Now go back to the src directory and open the file cl2pred.c. Spend some time to make sure you understand the structure of the program. Fill in the missing code (XXXXXX), and compile the program

make cl2pred

When the compilation is successful copy the program to the binary directory

cp cl2pred ../bin/

Now go to the Gibbs directory, and evaluate the predictive performance of the first PSSM. To do this you shall use the evaluation file DRB10401.eval. This file contain peptides with measured binding affinity to the DRB10401 MHC molecule. The format of the file is

PRYVKQNTLKLATGM 0.340972 1249.549551
YLQMNSLRAEDTAVY 0.919907 2.378782
ESSFVMMSAPPAEYK 0.375605 859.040473
FVMMSAPPAEYKLQQ 0.412954 573.469869
SFVMMSAPPAEYKLQ 0.415043 560.653628
GKWYLKAMTADQEVPE 0.769569 12.100058
where the first column is the peptide, the second column the log-transformed binding affinity (1-log(IC50)/log(50000)), and the last column in the IC50 binding affinity.
cl2pred -mat DRB10401.mat DRB10401.eval | more

You can now evaluate the predictive performance (in terms of the Pearsons correlation) of the Gibbs sampler on the evaluation set.

cl2pred -mat DRB10401.mat DRB10401.eval | grep -v "#" | gawk '{print $4,$6}' | xycorr

Next, do a Gibbs sampling where you include sequence weighting and compare the performance of this matrix to the one above

gibbs_sampler -sw DRB10401.lig > DRB10401.mat_sw
cl2pred -mat DRB10401.mat_sw DRB10401.eval | grep -v "#" | gawk '{print $4,$6}' | xycorr

You can try different values of the weight of low-count (-wlc), and see how this impacts the predictive performance.

Next include the -p1a option together with sequence weighting. How does this improve the predictive performance?

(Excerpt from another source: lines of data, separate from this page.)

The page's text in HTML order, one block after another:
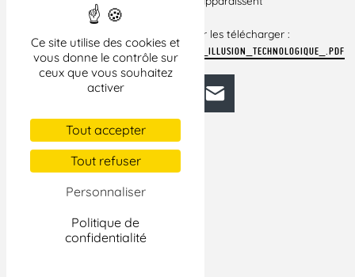
Ce site utilise des cookies et
vous donne le contrôle sur
ceux que vous souhaitez
activer
Tout accepter
Tout refuser
Personnaliser
Politique de
confidentialité
brisés dans cet
article, veuillez cliquer ci-dessous pour les télécharger :
H_L142_DOSSIER_5._LES_OEILLERES_DE_L_ILLUSION_TECHNOLOGIQUE_.PDF
FacebookBlueskyMastodonLinkedIn
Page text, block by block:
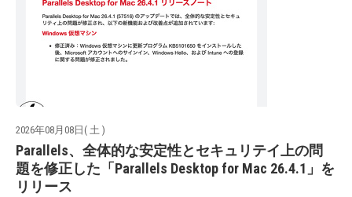
2026年08月08日( 土 )
Parallels、全体的な安定性とセキュリテイ上の問
題を修正した「Parallels Desktop for Mac 26.4.1」を
リリース
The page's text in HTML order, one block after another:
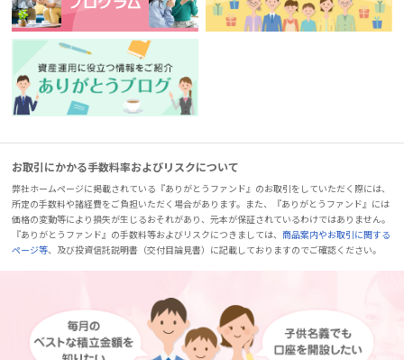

Make a sequence logo of the biding motif identified using both sequence weighting and -p1a bias as described above. Does this logo to a higher degree match to the expected binding motif of the MHC class II molecule (hydrophobic P1 anchor and auxiliary anchors at (P4), P6 and P9)?

Finally if you have more time you can play with the -w option of the cl2pred program to place different weights on the different positions in the binding core. Can you find a set of weights that improve the predictive performance?

Now you are done. Remember to upload both the gibbs_sampler.c and the cl2pred.c programs via CampusNet.